The Dunera made three stops in Australia: first at Fremantle, Western Australia, although no passengers disembarked; secondly at Melbourne on the 3rd of September 1940, where some internees disembarked and were sent to an internment camp in Tatura, Victoria; and finally, around 10am on the morning of September 6, 1940, 57 days out of Liverpool, the Dunera entered Sydney Harbour, where the remaining passengers disembarked and were sent to an
internment camp in Hay, New South Wales.

18 April 1940, Dunera, Melbourne. Image courtesy of the National Archives of Australia. NAA: A11666, 44.

 

Captain Heighway, Australian army, boarded the Dunera at Fremantle and stayed on board to Sydney. He spent days compiling records and completing paperwork. There is evidence that Heighway was troubled by what he saw. At Sydney, a medical army officer called Alan Frost boarded the Dunera. Frost was appalled by the conditions that greeted him. Frost’s report led to the court martial of the officer-in-charge, Lt. Colonel William Scott.

Informed of the poor conditions aboard the ship, the British government quickly investigated the mistreatment of the internees. Along with disciplining three Dunera officers, the British government made an official apology to the internees and established a compensation fund for the internees who had lost their belongings or had been hurt aboard the ship.

After leaving the Dunera the internees, many pale and emaciated, were transported through the night on four steam trains to the rural town of Hay in South Western NSW, 750 kilometres South West of Sydney.

18 April 1940, Dunera, Melbourne. Image courtesy of the National Archives of Australia. NAA: A11666, 45.

The treatment on the trains was said to be in stark contrast to the horrors of the Dunera; the men were given packages of food and fruit and Australian soldiers offered them cigarettes. There was even one story of a soldier asking one of the internees to hold his rifle while he lit his cigarette.

Behind barbed wire in rural camps in Hay and Tatura, the Dunera Boys made the best of their situation. They created communities which encouraged education and culture. Activities included producing theatrical productions including revues, musicals, plays and instrumental performances and conducting school classes. Each camp ran different activities according to the skills and interests of the internees living there.

At the Hay camp, the Internees set up a university, with varied disciplines that reflected the variety of professional backgrounds of the internees. They also established their own garden at the Hay Racecourse which made the camp virtually self-sufficient and provided kosher food for the orthodox Jews.

There was an impetus among the internees to establish an internal system of democratic government to run internal camp affairs, this was allowed and encouraged by the army officers who ran the camp. This led to the introduction of the camps own currency.

After a period of time, the injustice of the internees’ situation was realised and they were permitted to return to England. Most of the internees were released by early 1942, many of them returned to Britain and some 700 or so remained in Australia.

Of the internees who remained in Australia many volunteered for service in the Australian Imperial Force, in the 8th Australian Employment Company.

The internees’ arrival is regarded as one of the greatest influxes of academic and artistic talent to have entered Australia on a single vessel.

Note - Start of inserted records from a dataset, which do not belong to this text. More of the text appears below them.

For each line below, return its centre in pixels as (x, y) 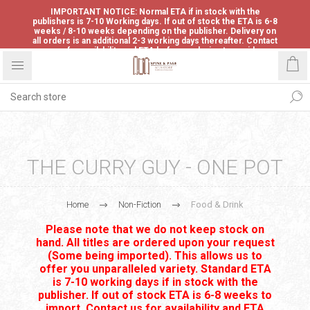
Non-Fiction (140, 204)
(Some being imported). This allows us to (155, 256)
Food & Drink (217, 204)
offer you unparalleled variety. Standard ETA (155, 269)
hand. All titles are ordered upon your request (155, 243)
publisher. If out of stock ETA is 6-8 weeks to (155, 295)
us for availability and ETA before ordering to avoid (155, 51)
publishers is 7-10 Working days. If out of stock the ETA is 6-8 (155, 21)
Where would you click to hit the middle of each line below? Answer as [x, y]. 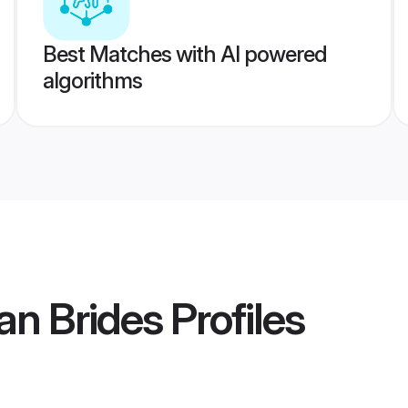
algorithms [92, 81]
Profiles [233, 319]
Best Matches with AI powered [184, 54]
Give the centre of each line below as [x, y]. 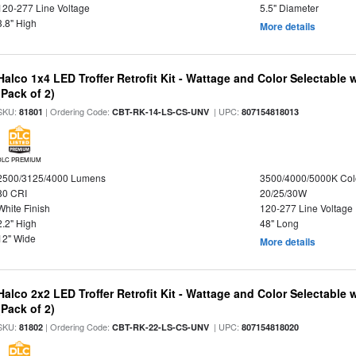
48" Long [279, 223]
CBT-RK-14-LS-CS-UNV [161, 112]
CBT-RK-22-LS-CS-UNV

Initially treated as a scandal, the story today is a significant chapter in the history of Jewish immigration to Australia. About 700 of the ‘Dunera Boys’ stayed in this country, some of these were intellectuals, economists and artists and some where hardworking men looking for a fresh start in a new country. Regardless of their background many made a significant contribution to the emerging multicultural Australian society.

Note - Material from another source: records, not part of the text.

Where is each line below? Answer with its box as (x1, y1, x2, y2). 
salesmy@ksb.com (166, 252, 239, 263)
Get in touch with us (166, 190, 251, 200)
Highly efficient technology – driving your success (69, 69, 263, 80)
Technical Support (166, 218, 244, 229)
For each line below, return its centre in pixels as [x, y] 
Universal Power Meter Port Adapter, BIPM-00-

Looking back years after their ordeal, one of the Dunera Boys, Horst Jacobs, who was at the time the president of the Hay-Tatura Association (now the Dunera Association), said:

“We who arrived in Sydney on HMT Dunera on September 6th 1940 have indeed been lucky. Had we travelled in peacetime on a scheduled P&O liner, our shipboard friends, who became our extended family, would have been but acquaintances; we would have been more shallow and narrow-minded. The experience was a great leveller — we were all equal in misfortune.”